* _Your instructions_:
Leave out every picture and set down, exactly, the lines below from the one holding "Give the box" up to and including the one holding "WIP WIP WIP (7, 138, 46, 147)".

[Provided entries Boundary: Start]

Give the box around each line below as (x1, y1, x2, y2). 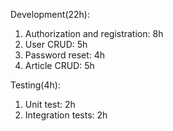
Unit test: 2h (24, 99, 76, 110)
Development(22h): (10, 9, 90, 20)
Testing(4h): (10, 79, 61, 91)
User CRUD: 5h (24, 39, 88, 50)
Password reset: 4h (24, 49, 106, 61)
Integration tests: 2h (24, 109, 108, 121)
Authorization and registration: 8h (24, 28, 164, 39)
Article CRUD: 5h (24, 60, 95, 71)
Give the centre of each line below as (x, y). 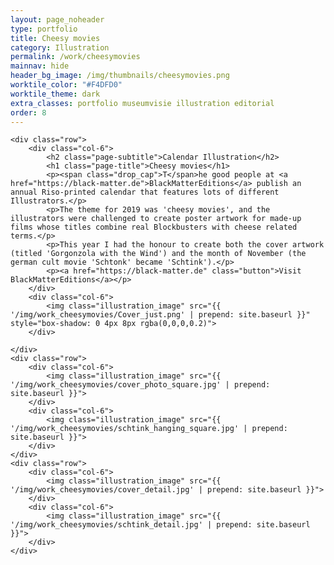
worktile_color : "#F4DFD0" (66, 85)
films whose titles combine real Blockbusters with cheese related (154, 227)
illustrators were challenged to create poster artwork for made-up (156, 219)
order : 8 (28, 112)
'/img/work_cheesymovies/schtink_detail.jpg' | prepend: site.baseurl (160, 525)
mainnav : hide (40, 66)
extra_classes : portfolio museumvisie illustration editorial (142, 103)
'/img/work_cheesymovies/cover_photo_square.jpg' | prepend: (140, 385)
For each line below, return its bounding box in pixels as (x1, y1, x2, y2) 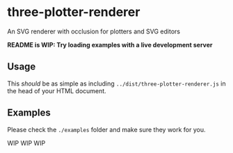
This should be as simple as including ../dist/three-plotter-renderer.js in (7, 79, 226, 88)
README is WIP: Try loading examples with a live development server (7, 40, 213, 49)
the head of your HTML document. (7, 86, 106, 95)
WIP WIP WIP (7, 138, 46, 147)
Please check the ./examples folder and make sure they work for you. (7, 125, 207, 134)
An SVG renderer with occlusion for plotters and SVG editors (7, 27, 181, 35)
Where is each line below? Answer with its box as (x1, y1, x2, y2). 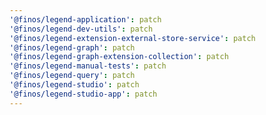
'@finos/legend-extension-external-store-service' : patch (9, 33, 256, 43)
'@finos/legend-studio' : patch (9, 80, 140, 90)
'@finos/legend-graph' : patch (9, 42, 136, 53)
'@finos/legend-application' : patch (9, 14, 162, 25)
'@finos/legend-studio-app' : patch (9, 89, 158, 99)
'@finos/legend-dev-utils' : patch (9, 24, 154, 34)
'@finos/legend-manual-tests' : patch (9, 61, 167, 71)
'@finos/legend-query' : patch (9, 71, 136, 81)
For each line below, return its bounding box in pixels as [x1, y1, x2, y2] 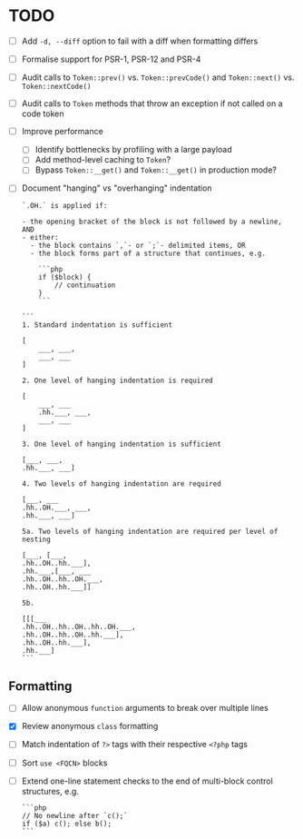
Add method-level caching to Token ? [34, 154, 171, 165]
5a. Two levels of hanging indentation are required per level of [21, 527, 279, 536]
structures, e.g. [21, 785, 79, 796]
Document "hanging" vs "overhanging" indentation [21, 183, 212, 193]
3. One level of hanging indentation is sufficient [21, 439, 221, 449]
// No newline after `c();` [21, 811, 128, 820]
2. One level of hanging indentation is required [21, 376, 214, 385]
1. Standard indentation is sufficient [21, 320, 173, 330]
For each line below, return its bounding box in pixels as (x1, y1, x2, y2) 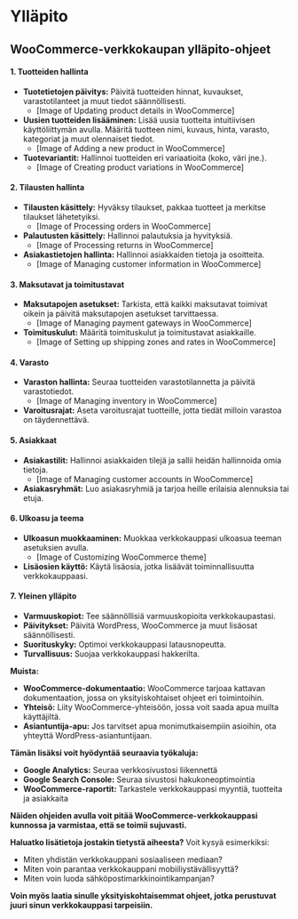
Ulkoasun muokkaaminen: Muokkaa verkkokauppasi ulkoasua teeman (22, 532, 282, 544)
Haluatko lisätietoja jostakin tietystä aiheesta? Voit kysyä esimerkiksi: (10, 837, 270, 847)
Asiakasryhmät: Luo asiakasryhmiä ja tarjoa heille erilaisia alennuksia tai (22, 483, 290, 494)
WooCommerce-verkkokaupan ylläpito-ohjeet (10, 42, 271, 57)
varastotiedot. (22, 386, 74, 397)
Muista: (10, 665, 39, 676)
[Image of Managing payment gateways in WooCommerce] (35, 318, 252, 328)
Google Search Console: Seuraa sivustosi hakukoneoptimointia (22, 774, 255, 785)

[Provided entries Boundary: End]
[Provided entries Boundary: Start]

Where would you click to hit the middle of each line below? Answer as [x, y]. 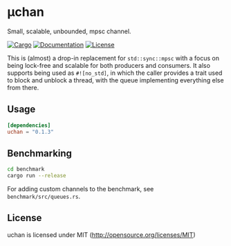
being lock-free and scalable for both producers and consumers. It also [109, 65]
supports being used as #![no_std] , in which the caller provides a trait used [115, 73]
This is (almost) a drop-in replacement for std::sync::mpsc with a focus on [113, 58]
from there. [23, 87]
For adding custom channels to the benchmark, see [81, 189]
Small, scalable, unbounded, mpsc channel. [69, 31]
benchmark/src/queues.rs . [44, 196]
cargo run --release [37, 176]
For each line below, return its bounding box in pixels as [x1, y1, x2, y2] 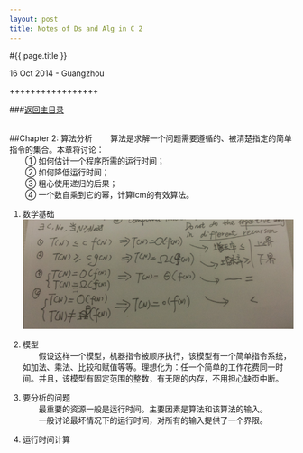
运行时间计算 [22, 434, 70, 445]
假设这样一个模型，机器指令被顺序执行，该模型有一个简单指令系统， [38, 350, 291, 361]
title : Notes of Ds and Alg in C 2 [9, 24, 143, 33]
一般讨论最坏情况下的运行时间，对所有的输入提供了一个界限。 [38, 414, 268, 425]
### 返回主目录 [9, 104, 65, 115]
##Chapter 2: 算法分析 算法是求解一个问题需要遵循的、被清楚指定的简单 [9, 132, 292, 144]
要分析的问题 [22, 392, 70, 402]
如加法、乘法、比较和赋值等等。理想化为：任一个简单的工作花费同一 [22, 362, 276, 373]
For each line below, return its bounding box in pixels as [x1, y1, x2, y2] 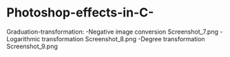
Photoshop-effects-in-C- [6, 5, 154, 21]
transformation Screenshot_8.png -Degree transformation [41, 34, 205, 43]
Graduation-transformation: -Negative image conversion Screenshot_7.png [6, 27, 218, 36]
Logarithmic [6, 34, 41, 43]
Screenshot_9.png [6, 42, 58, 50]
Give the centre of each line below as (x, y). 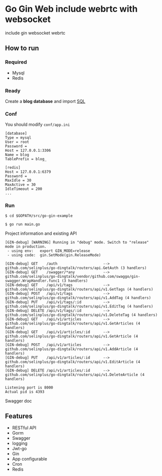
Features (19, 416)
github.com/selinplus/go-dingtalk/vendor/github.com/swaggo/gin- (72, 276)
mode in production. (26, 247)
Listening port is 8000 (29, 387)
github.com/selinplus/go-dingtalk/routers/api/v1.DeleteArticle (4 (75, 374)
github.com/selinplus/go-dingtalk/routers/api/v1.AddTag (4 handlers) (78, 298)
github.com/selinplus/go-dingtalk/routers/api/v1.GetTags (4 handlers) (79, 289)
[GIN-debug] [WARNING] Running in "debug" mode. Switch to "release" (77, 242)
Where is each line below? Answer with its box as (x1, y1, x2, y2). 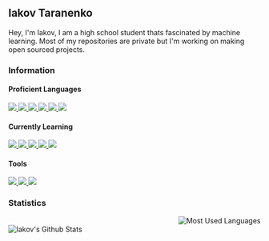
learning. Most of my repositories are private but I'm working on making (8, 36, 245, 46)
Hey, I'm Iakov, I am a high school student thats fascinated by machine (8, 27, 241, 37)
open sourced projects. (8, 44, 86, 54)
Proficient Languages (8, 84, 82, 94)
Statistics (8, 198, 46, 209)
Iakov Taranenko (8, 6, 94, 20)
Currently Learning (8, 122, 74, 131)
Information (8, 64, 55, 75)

[Provided entries Boundary: End]
[Provided entries Boundary: Start]

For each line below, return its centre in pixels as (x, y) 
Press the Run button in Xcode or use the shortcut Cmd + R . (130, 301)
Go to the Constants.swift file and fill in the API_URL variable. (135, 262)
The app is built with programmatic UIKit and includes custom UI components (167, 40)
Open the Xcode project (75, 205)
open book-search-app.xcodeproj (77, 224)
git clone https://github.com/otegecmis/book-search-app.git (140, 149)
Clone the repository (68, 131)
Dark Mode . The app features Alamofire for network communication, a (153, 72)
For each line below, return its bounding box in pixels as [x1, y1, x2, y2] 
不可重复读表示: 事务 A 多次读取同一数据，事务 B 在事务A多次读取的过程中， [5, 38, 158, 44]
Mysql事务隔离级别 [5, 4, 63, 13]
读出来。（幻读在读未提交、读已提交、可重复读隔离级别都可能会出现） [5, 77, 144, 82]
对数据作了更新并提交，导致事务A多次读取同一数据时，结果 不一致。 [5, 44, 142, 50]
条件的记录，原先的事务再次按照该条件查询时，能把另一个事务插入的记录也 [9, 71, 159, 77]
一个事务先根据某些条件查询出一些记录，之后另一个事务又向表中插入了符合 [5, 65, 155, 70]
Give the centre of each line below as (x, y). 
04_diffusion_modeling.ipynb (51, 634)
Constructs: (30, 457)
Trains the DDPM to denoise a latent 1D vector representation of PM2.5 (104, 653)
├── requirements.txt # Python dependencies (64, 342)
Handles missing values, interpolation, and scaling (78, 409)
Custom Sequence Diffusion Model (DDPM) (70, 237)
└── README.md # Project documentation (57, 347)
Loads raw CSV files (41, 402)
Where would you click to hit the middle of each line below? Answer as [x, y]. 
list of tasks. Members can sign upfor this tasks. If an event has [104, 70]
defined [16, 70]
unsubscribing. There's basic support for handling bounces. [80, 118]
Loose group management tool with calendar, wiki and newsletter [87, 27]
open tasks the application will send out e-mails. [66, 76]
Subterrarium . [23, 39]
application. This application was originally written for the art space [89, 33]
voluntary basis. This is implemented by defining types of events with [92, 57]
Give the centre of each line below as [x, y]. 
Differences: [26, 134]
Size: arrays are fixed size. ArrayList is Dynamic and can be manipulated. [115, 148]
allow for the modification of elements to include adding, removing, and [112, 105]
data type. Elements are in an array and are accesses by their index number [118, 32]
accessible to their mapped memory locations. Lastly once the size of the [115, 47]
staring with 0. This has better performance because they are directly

[Provided entries Boundary: End]

* _Answer space_:
Give the box around each line below as (x1, y1, x2, y2). 
Unit test: 2h (24, 99, 76, 110)
Development(22h): (10, 9, 90, 20)
Testing(4h): (10, 79, 61, 91)
User CRUD: 5h (24, 39, 88, 50)
Password reset: 4h (24, 49, 106, 61)
Integration tests: 2h (24, 109, 108, 121)
Authorization and registration: 8h (24, 28, 164, 39)
Article CRUD: 5h (24, 60, 95, 71)
Give the centre of each line below as (x, y). 
worktile_color : "#F4DFD0" (66, 85)
films whose titles combine real Blockbusters with cheese related (154, 227)
illustrators were challenged to create poster artwork for made-up (156, 219)
order : 8 (28, 112)
'/img/work_cheesymovies/schtink_detail.jpg' | prepend: site.baseurl (160, 525)
mainnav : hide (40, 66)
extra_classes : portfolio museumvisie illustration editorial (142, 103)
'/img/work_cheesymovies/cover_photo_square.jpg' | prepend: (140, 385)
For each line below, return its bounding box in pixels as (x1, y1, x2, y2) 
This should be as simple as including ../dist/three-plotter-renderer.js in (7, 79, 226, 88)
README is WIP: Try loading examples with a live development server (7, 40, 213, 49)
the head of your HTML document. (7, 86, 106, 95)
WIP WIP WIP (7, 138, 46, 147)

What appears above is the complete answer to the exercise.